Socialize with other clients.

Read Aloud from the client’s hometown newspaper or favorite magazine.

Write Letters or make some local phone calls to relatives and friends.

Bring Children or grandchildren along.

Work on a Project such as needlework, puzzles, a photo album, or a favorite hobby.

Watch TV together, listen to the radio, if possible, walk outside together.

Create an Oral History of your friend or relative. Use a tape recorder to capture favorite stories and experiences.

Go “Out on the Town“

When possible, a change of scenery can have remarkable benefits!

Go Sightseeing, or take a shopping trip.

Dine Out, or go to a movie, or, why not have a picnic?

Go to Religious Services or special outings, dinners, or programs.

Take a Leisurely Stroll and enjoy our lovely scenic gardens.

Celebrate Special Events and important dates such as holidays and birthdays. Make plans ahead of time with the facility, so family and friends can join in the celebration.

Share a Caring Touch

People in long-term care facilities, like everyone else, need physical affection.

Shake Hands (don’t squeeze hard if the person has arthritis).

Hug or Kiss your friend or relative when you greet each other and end your visit.

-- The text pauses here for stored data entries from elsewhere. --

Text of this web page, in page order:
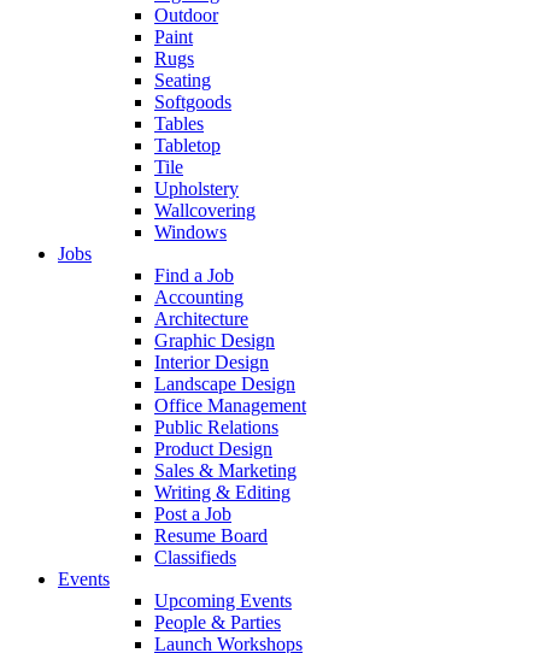
Outdoor
Paint
Rugs
Seating
Softgoods
Tables
Tabletop
Tile
Upholstery
Wallcovering
Windows
Jobs
Find a Job
Accounting
Architecture
Graphic Design
Interior Design
Landscape Design
Office Management
Public Relations
Product Design
Sales & Marketing
Writing & Editing
Post a Job
Resume Board
Classifieds
Events
Upcoming Events
People & Parties
Launch Workshops
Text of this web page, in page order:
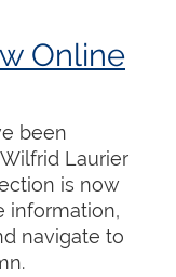
Online
been
Laurier
is now
information,
navigate to

Place your Hand gently on the person’s arm or shoulder while you are speaking or listening.

Give a Manicure or pedicure. Bring nail scissors, file, emery board, and nail polish with you when you visit.

Help Provide Hair Care for a client. Comb and brush the client’s hair, or gently massage the scalp.

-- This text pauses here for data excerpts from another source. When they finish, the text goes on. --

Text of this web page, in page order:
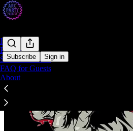
Subscribe Sign in
Home
Podcast
Send Me ARCs
FAQ for Guests
About
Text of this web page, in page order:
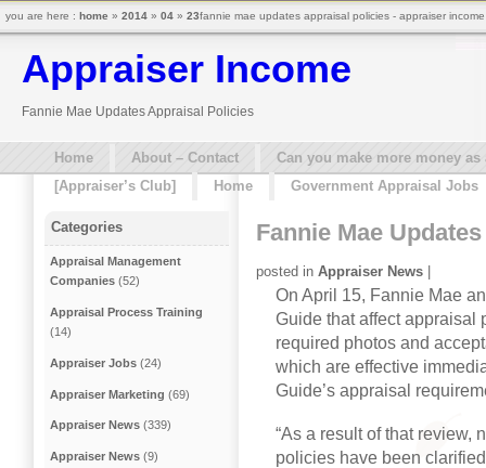
Appraiser Income
Fannie Mae Updates Appraisal Policies
Home About – Contact
Can you make more money
[Appraiser’s Club]
Home Government Appraisal Jobs
Fannie Mae
posted in Appraiser News |
On April 15, Fannie Mae
Guide that affect appraisal
required photos and
which are effective
Guide’s appraisal
“As a result of that review,
policies have been
Categories
Appraisal Management
Companies (52)
Appraisal Process Training
(14)
Appraiser Jobs (24)
Appraiser Marketing (69)
Appraiser News (339)
Appraiser News (9)
you are here : home » 2014 » 04 » 23fannie mae updates appraisal policies - appraiser income

Let the Staff Know if you plan to do these tasks regularly or just occasionally. Share information with the staff about the client (for example, likes and dislikes).

Know How to Handle Complaints

Naturally, you want your friend or relative to have the best possible care. Follow these basic tips if the client comes to you with complaints about the facility.

Listen without Judgment

Avoid emotional reactions. Try to learn if the complaint is valid.

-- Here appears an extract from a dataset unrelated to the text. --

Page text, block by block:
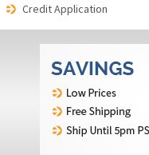
Credit Application

Get to Know the Facility Staff

Make it a point to become familiar with the staff, and find out who is in a position to solve a problem or answer questions.

Take Action

Discuss the complaint calmly and reasonably with the appropriate staff member. Learn what solutions are available.

Be Realistic

Don’t be afraid to speak up, but also be realistic – no situation is perfect.

Some Questions and Answers

Is it OK to tip or give gifts to facility staff?

Usually, it’s not. Show your appreciation instead with a sincere word of thanks or a letter of praise to a staff member’s supervisor.

How can I become more involved with the facility?

Ask how and offer your talents. Everyone has something to give.

What if I can’t visit my friend or relative?

Visit in other ways-through tape-recorded messages, and through regular cards, letters and pictures.


Your visits can make a difference in the client’s life and yours.

Appreciate how important your visits are to the client.

Come Prepared with ideas for conversation and things to do.

Work with the facility’s staff to provide the best possible care.